Exercise brief:
Every line from the one with "python main.py (7, 252, 46, 258)" to the final line of the records should be printed exactly as it is, with pictures left out.

Source data:
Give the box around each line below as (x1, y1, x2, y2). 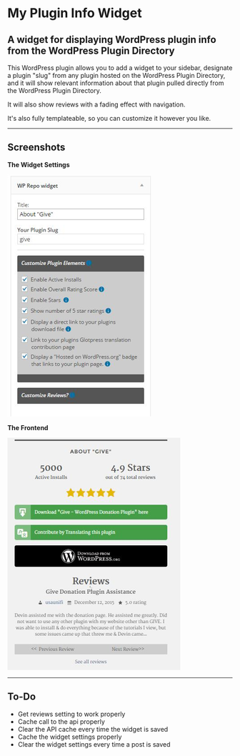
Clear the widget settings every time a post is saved (17, 740, 171, 748)
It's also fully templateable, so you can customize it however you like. (7, 114, 211, 122)
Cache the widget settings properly (17, 732, 122, 741)
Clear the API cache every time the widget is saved (17, 725, 169, 733)
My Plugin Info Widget (7, 5, 142, 21)
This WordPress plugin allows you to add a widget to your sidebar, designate (7, 64, 233, 72)
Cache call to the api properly (17, 717, 106, 726)
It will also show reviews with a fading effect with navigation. (7, 100, 186, 109)
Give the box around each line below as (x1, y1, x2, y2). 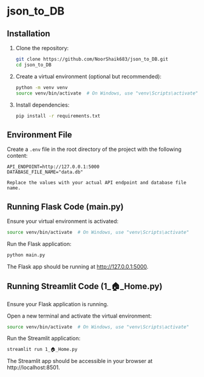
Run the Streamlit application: (7, 335, 81, 342)
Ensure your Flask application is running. (7, 300, 109, 307)
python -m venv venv (15, 84, 68, 90)
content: (7, 152, 28, 159)
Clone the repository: (15, 44, 69, 52)
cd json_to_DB (15, 62, 52, 68)
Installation (7, 28, 50, 39)
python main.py (7, 252, 46, 258)
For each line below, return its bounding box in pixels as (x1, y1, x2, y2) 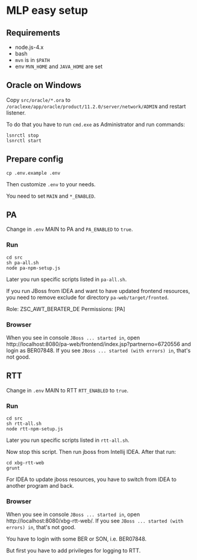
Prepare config (6, 154, 64, 165)
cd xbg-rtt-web (6, 460, 45, 466)
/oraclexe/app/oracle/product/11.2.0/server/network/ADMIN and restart (6, 102, 186, 110)
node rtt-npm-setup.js (6, 426, 63, 432)
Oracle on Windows (6, 80, 82, 90)
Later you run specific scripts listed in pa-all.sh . (6, 275, 127, 283)
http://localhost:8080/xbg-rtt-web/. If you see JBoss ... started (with (6, 517, 184, 524)
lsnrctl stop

Solution:
python main.py (7, 252, 46, 258)
For each line below, return its bounding box in pixels as (x1, y1, x2, y2) 
Prepare config (6, 154, 64, 165)
cd xbg-rtt-web (6, 460, 45, 466)
/oraclexe/app/oracle/product/11.2.0/server/network/ADMIN and restart (6, 102, 186, 110)
node rtt-npm-setup.js (6, 426, 63, 432)
Oracle on Windows (6, 80, 82, 90)
Later you run specific scripts listed in pa-all.sh . (6, 275, 127, 283)
http://localhost:8080/xbg-rtt-web/. If you see JBoss ... started (with (6, 517, 184, 524)
lsnrctl stop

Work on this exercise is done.